Paul Ramirez Jonas explores themes of time, expiration and memory which are central to his work. In his projects what looks like invention is but, re-enactment, and what seems exploration is but walking in someone else‚s footsteps. However, not unlike a musician reading from a score or an actor performing from a play, the pre-existence of a text does not preclude passion, enthusiasm, humor and new meanings. He holds a Master of Fine Arts degree from Rhode Island School of Design and a Bachelor of Arts degree from Brown University. His honors include grants from the National Endowment for the Arts, the International Studio Program in Sweden, and the Atlantic Center for the Arts, among others. Ramirez Jonas has upcoming exhibitions in 2007 and 2008 at The Jack S. Blanton Museum of Art, Austin, Texas; Roger Björkholmen Galleri, Stockholm, Sweden; and The Aldrich Contemporary Art Museum, Ridgefield, Connecticut. top

Steve DiBenedetto’s finely detailed and luxurious work emanates a palpable energy. He is best known for his chromatic topographies of gnarled, tactile layers, which are scraped, gouged, and splattered to electric levels, in limbo between decomposition and unity. His paintings and drawings, described as “cerebral folk art,” are alive with organic and mechanic forms that collide to create improvisational yet obsessive structures. In 2005, he was included in a group exhibition at the Whitney Museum of American Art, “Remote Viewing,” curated by Elisabeth Sussman. DiBenedetto has been the recipient of several awards, including a John Simon Guggenheim Memorial Fellowship Award, an American Academy of Arts and Letters Award in Painting, and the Tiffany Foundation Award. He lives in New York City and has taught at Columbia University, Cooper Union, and Mason Gross School of the Arts at Rutgers University.

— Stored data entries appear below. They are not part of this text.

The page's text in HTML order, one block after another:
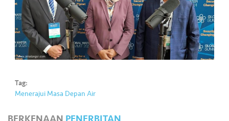
Tag:
Menerajui Masa Depan Air
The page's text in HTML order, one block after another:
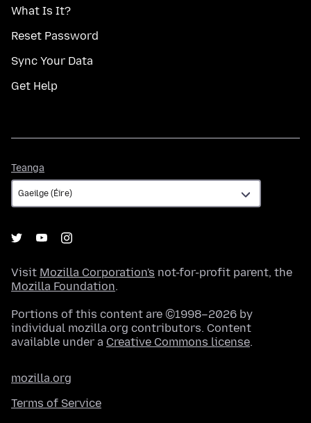
What Is It?
Reset Password
Sync Your Data
Get Help
Teanga
Visit Mozilla Corporation's not-for-profit parent, the
Mozilla Foundation.
Portions of this content are ©1998–2026 by
individual mozilla.org contributors. Content
available under a Creative Commons license.
mozilla.org
Terms of Service
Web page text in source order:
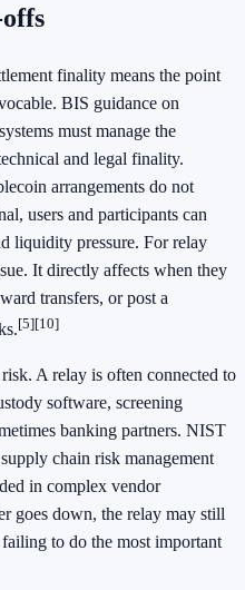
finality means the point
BIS guidance on
must manage the
and legal finality.
arrangements do not
users and participants can
liquidity pressure. For relay
It directly affects when they
transfers, or post a
[5][10]
A relay is often connected to
software, screening
banking partners. NIST
chain risk management
in complex vendor
goes down, the relay may still
to do the most important
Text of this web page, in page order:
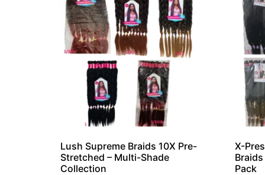
Lush Supreme Braids 10X Pre-
Stretched – Multi-Shade
Collection
X-
Pack
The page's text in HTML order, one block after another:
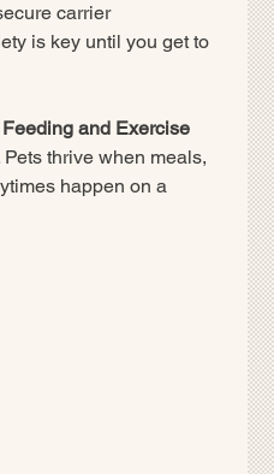
carrier
is key until you get to
and Exercise
thrive when meals,
happen on a
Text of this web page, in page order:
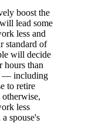
boost the
lead some
less and
standard of
will decide
than
— including
to retire
less
spouse's
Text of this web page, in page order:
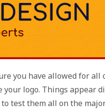
you have allowed for
your logo. Things appear
test them all on the
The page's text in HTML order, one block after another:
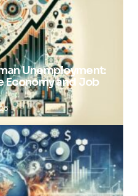
Unemployment:
Economy and Job
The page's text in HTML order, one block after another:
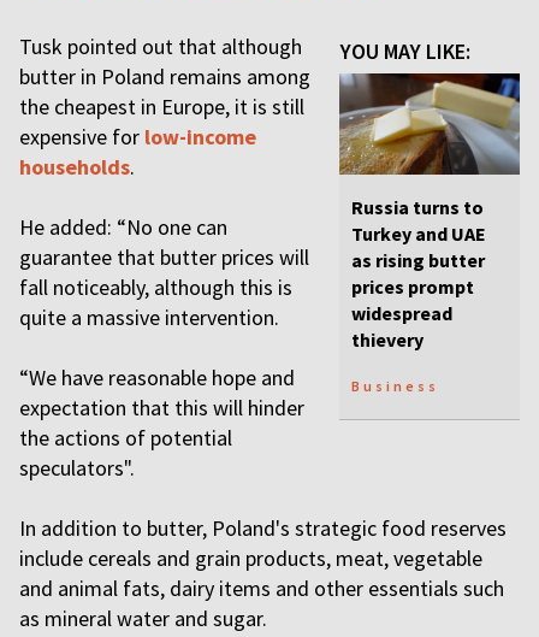
YOU MAY LIKE:
Russia turns to
Turkey and UAE
as rising butter
prices prompt
widespread
thievery
Business
Tusk pointed out that although
butter in Poland remains among
the cheapest in Europe, it is still
expensive for low-income
households.
He added: “No one can
guarantee that butter prices will
fall noticeably, although this is
quite a massive intervention.
“We have reasonable hope and
expectation that this will hinder
the actions of potential
speculators".
In addition to butter, Poland's strategic food reserves
include cereals and grain products, meat, vegetable
and animal fats, dairy items and other essentials such
as mineral water and sugar.
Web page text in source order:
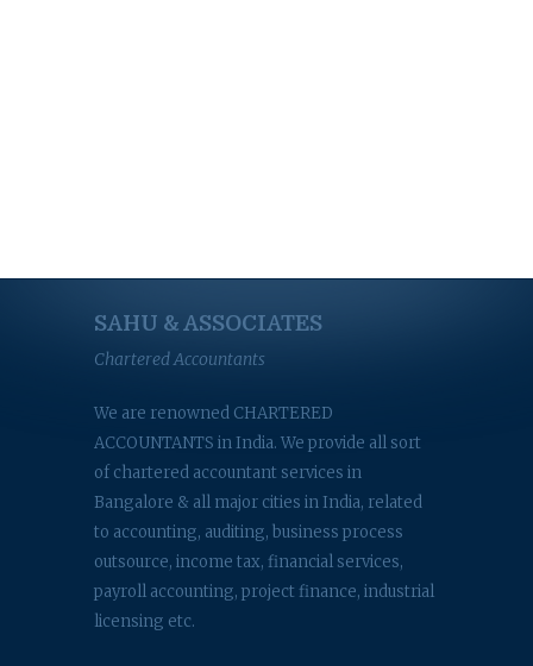
SAHU & ASSOCIATES
Chartered Accountants
We are renowned CHARTERED
ACCOUNTANTS in India. We provide all sort
of chartered accountant services in
Bangalore & all major cities in India, related
to accounting, auditing, business process
outsource, income tax, financial services,
payroll accounting, project finance, industrial
licensing etc.
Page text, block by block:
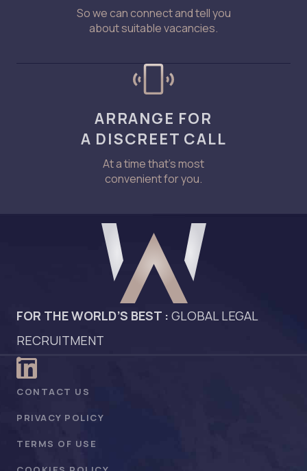
So we can connect and tell you
about suitable vacancies.
ARRANGE FOR
A DISCREET CALL
At a time that’s most
convenient for you.
FOR THE WORLD’S BEST : GLOBAL LEGAL
RECRUITMENT
CONTACT US
PRIVACY POLICY
TERMS OF USE
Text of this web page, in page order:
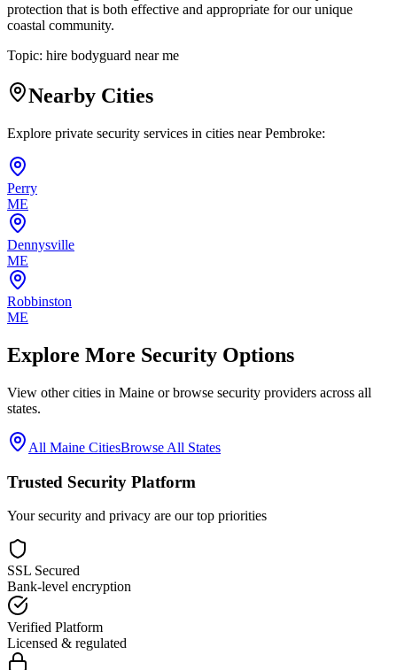
protection that is both effective and appropriate for our unique
coastal community.
Topic: hire bodyguard near me
Nearby Cities
Explore private security services in cities nearPembroke:
Perry
ME
Dennysville
ME
Robbinston
ME
Explore More Security Options
View other cities in Maine or browse security providers across all
states.
All Maine CitiesBrowse All States
Trusted Security Platform
Your security and privacy are our top priorities
SSL Secured
Bank-level encryption
Verified Platform
Licensed & regulated
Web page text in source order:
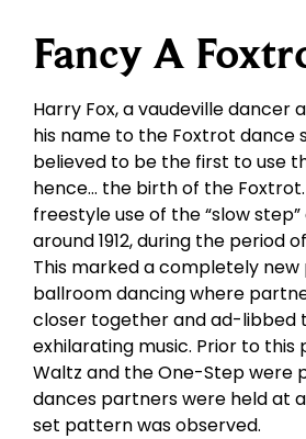
Fancy A
Harry Fox, a vaudeville dancer
his name to the Foxtrot dance
believed to be the first to use
hence… the birth of the
freestyle use of the “slow
around 1912, during the period
This marked a completely new
ballroom dancing where
closer together and ad-libbed
exhilarating music. Prior to this
Waltz and the One-Step were
dances partners were held at
set pattern was observed.
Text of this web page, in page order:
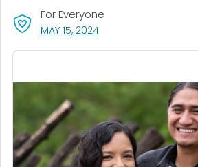
MAY 15, 2024, VISIT LINK FOR DETAILS.
For Everyone
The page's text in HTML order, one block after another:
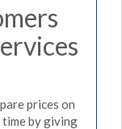
prices on
time by giving
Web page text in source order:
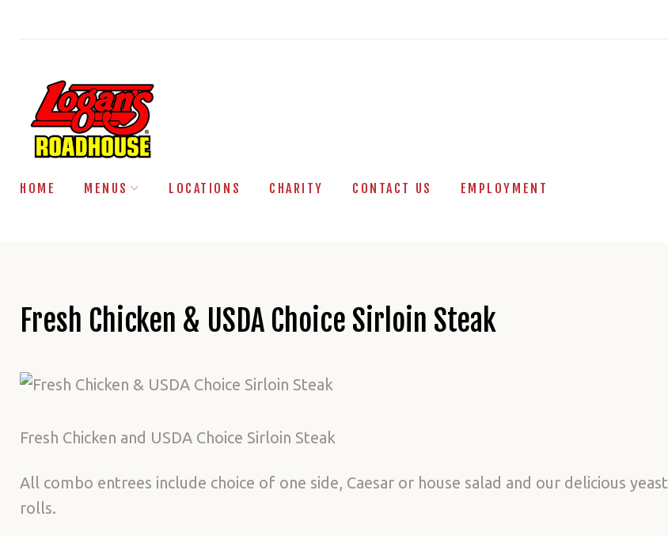
HOME MENUS LOCATIONS CHARITY CONTACT US EMPLOYMENT
Fresh Chicken & USDA Choice Sirloin Steak
Fresh Chicken and USDA Choice Sirloin Steak
All combo entrees include choice of one side, Caesar or house salad and our delicious yeast
rolls.
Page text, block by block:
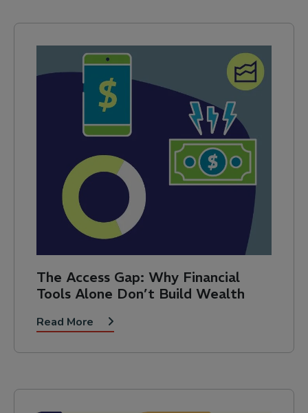
The Access Gap: Why Financial
Tools Alone Don’t Build Wealth
Read More
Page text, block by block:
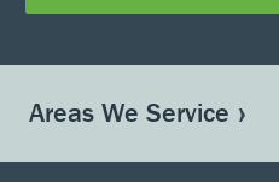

Joanne Greenbaum combines multiple techniques and colors to explore the concept of gesture outside of its expressionistic trope. Her paintings serve as surfaces upon which she performs with paint. “In fact, I make painting by building,” she states. In a 2000 BOMB Artist on Artists piece on Greenbaum, Mary Heilmann mused, “Joanne Greenbaum’s line, especially in her recent paintings, has taken on a life of its own. Freed from the work of defining edges, it has become a figure in itself, a maze, stepping round and round and back and forth, making a deep and psychedelic space. These mazes [give] one the experience of several kinds of space at the same time.”

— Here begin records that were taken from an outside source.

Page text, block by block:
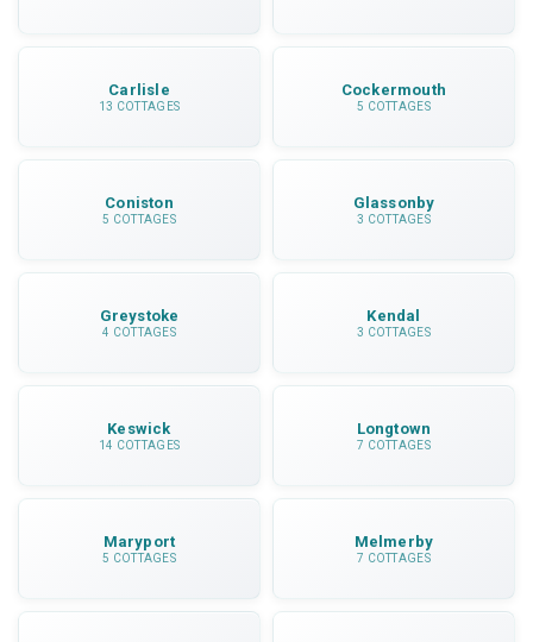
Carlisle
13 COTTAGES
Cockermouth
5 COTTAGES
Coniston
5 COTTAGES
Glassonby
3 COTTAGES
Greystoke
4 COTTAGES
Kendal
3 COTTAGES
Keswick
14 COTTAGES
Longtown
7 COTTAGES
Maryport
5 COTTAGES
Melmerby
7 COTTAGES
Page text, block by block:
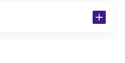
Passport Copy
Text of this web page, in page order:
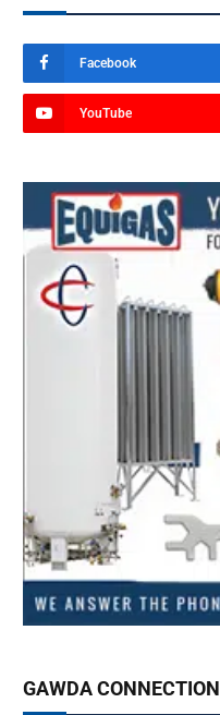
Facebook
YouTube
GAWDA CONNECTION
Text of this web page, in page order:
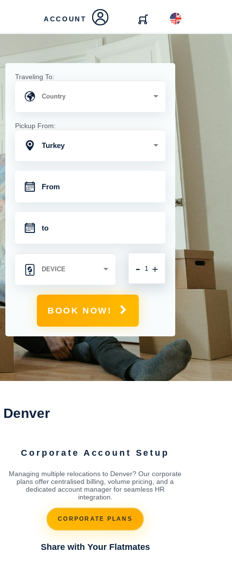
ACCOUNT
Traveling To:
Pickup From:
Turkey
+
-
BOOK NOW!
Corporate Account Setup
Managing multiple relocations to Denver? Our corporate
plans offer centralised billing, volume pricing, and a
dedicated account manager for seamless HR
integration.
CORPORATE PLANS
Share with Your Flatmates
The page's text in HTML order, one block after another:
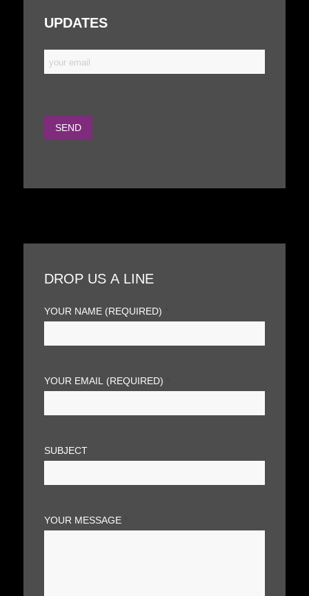
UPDATES
DROP US A LINE
YOUR NAME (REQUIRED)
YOUR EMAIL (REQUIRED)
SUBJECT
YOUR MESSAGE

Joanne Greenbaum shows in NY with D’Amilio Terras, in London, UK with Greengrassi Gallery and in Basel, Switzerland with Nicolas Krupp Gallery. Her paintings were included in The Triumph of Painting, Abstract America at The Saatchi Gallery, London, UK in 2007. In 2008 she will have a solo museum survey at Museum Abteiberg, Monchengladbach, Germany that will travel to Haus Konstruktiv, Zurich, Switzerland.

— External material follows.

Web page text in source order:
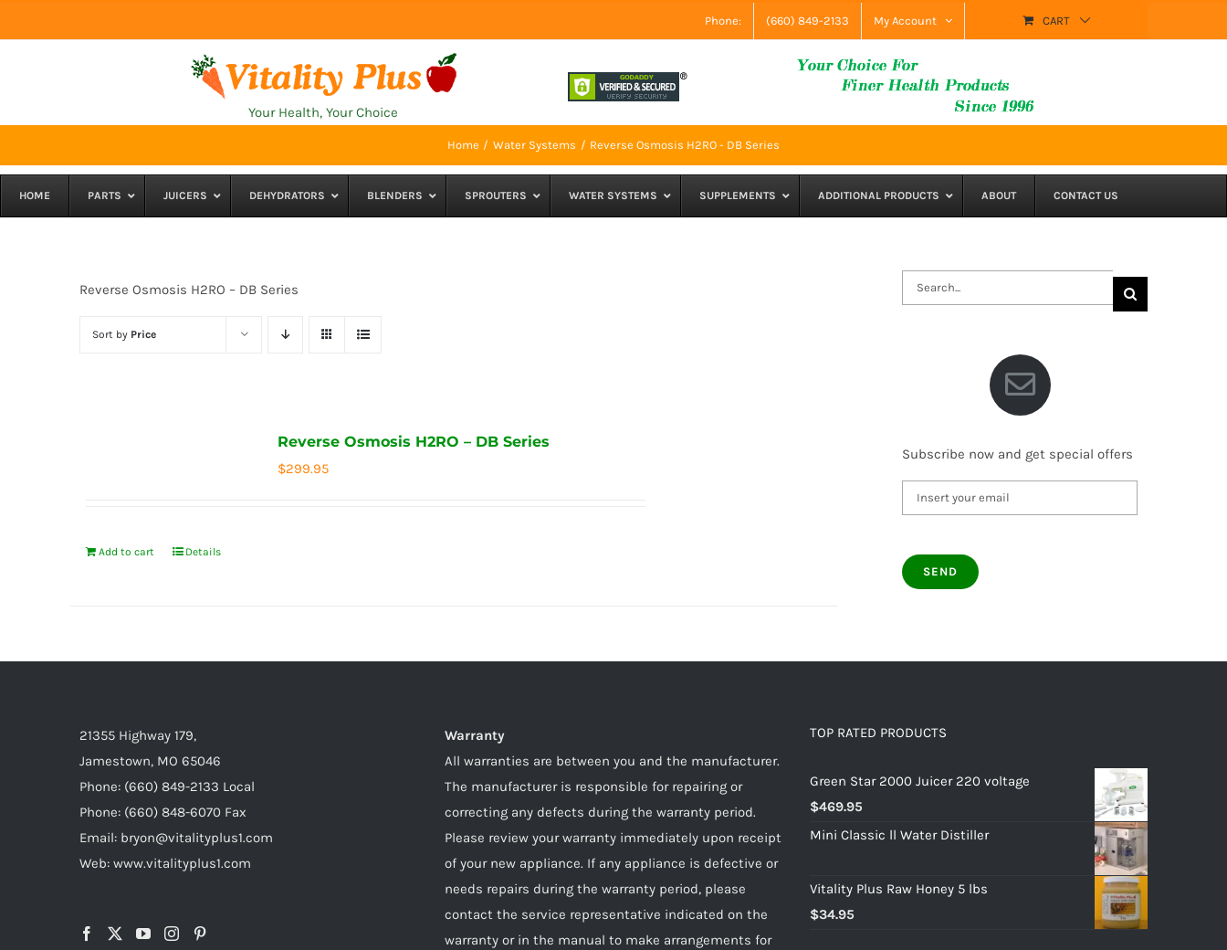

Greenbaum’s recent awards include: Artist in Residence, The Chinati Foundation, Marfa, TX; The Pollack-Krasner Foundation Grant; The Richard C. Diebenkorn Teaching Fellowship, San Francisco Art Institute; Michael and Nina Sundell Residency for a Visual Artist, Yaddo; Skowhegan School of Painting and Sculpture, Faculty/Resident Artist; and Rockefeller Foundation, Bellagio Study and conference center, Bellagio, Italy.